Problem to solve: All lines in the material containing the word "setup" need to be copied.

The input:
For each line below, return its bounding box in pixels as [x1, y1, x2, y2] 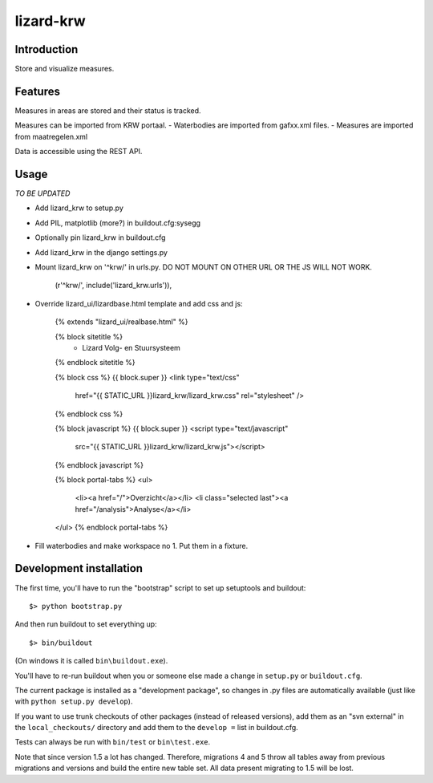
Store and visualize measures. [14, 64, 115, 74]
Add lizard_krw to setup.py [34, 203, 124, 213]
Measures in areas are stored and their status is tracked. [14, 105, 201, 116]
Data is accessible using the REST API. [14, 147, 143, 156]
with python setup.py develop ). [14, 696, 133, 706]
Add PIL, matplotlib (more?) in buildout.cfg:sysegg [34, 217, 200, 228]
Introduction [14, 43, 79, 56]
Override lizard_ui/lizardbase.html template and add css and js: [34, 298, 244, 308]

Response:
Add lizard_krw to setup.py [34, 203, 124, 213]
with python setup.py develop ). [14, 696, 133, 706]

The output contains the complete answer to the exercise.